Как ни замкнута кремлевская элита, из нее время от времени кого-то выгоняют, и обиженный сразу или почти сразу, то есть со всеми своими кремлевскими привычками, оказывается в прямом эфире телеканала НТВ: например, 19 февраля 1997 года экс-фаворит Коржаков долго рассказывал о себе телезрителям, избегая при этом не только «я», но даже и «мне». А 23 февраля того же года только что снятый с поста министра обороны генерал Родионов объяснял зрителям «Итогов», что «покатили бочку, обвиняя во всех смертных грехах» — ни кто на кого катил, ни кто кого обвинял. Эти двое, конечно, могли усвоить манеру бывшего начальника невольно и некритически, но вот Юрий Батурин, ныне космонавт-исследователь, а прежде личный консультант Ельцина по военным вопросам, — человек образованный и по-своему блестящий, на Коржакова и Родионова не похож. Говорит он хорошо, однако и он (еще в качестве кремлевского консультанта) говаривал «сегодня слышал» и прочее в этом же I-less Past роде (НТВ, «Сегодня», 17.VII.1997) — у такого человека, как Батурин, это было, конечно, особенно заметно.

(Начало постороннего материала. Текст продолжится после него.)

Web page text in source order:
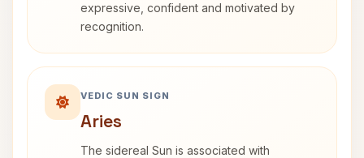
expressive, confident and motivated by
recognition.
VEDIC SUN SIGN
Aries
The sidereal Sun is associated with
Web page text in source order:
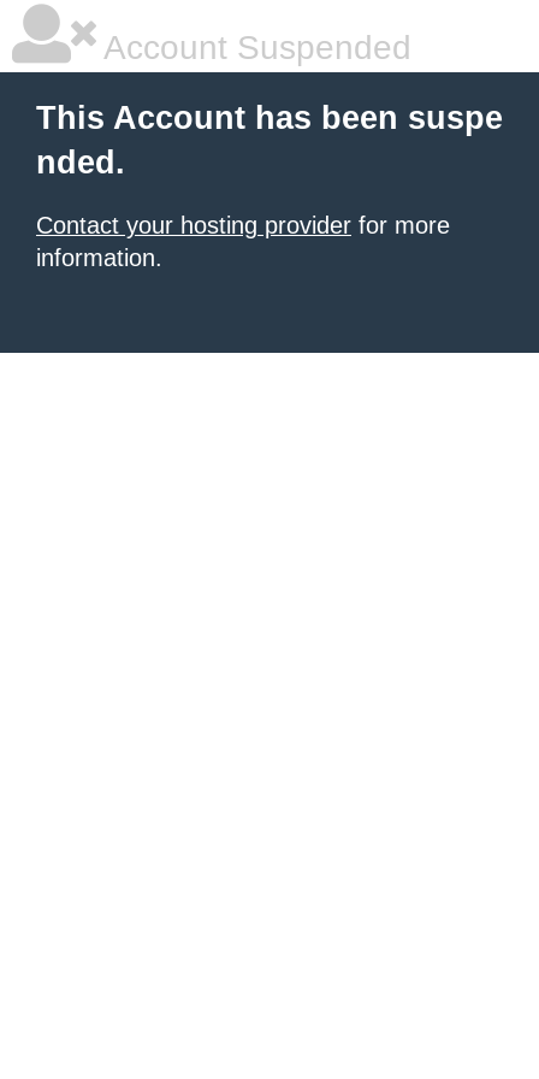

Накоплению материала неожиданно способствовала болезнь Ельцина, сначала отрицавшаяся, затем признанная и, наконец, исцеленная: в это время пресс-секретарь президента Сергей Ястржембский едва ли не каждый день отчитывался в прямом эфире о здоровье патрона и говорил, стало быть, не просто от лица Кремля, но вдобавок об обычно тайной внутренней жизни Кремля; в этот же период порой можно было слышать в прямом эфире даже жену Ельцину и — что совсем уж необычно — его дочерей, хотя чаще всех говорил, естественно, Ястржембский. Как и Батурин, он человек образованный и с неплохими навыками устной речи, так что с Коржаковым и Родионовым как оратор просто несопоставим; правда, речь его беднее речи Батурина, но это может объясняться различием задач: консультант должен быть прежде всего умным, а пресс-секретарь — прежде всего исполнительным. И, разумеется, грамотным. Поэтому именно из речевой манеры Ястржембского (кстати, почти не имевшего дела лично с президентом) было видно, что «кремлевский эллипсис» обрел статус престижного и даже находящегося в состоянии грамматической экспансии речевого приема.

Так, 24 января 1997 года, рассказывая на НТВ о здоровье Ельцина, Ястржембский о самом себе сказал «общался с президентом» и так воспроизвел вышеописанный эллипсис, а позднее, говоря о жене и дочерях Ельцина, которым разрешалось навещать отца семейства после операции, стал опускать подлежащее уже и в третьем лице: не «Наина Иосифовна (или Татьяна Борисовна) побывала, повидала, рассказала», а просто «повидала, рассказала» («Итоги», 23.II.1997). Между тем Н. И. Ельцина о себе не говорила вообще, зато о муже говорила без подлежащего: например, «выйдет из наркоза». Следует сразу оговорить, что обе дочери Ельцина оказались этому стилю совершенно чужды: о себе каждая из них говорила «я», а о родителях даже не «отец» и «мать», а «папа» и «мама», то есть в раскованной современной манере.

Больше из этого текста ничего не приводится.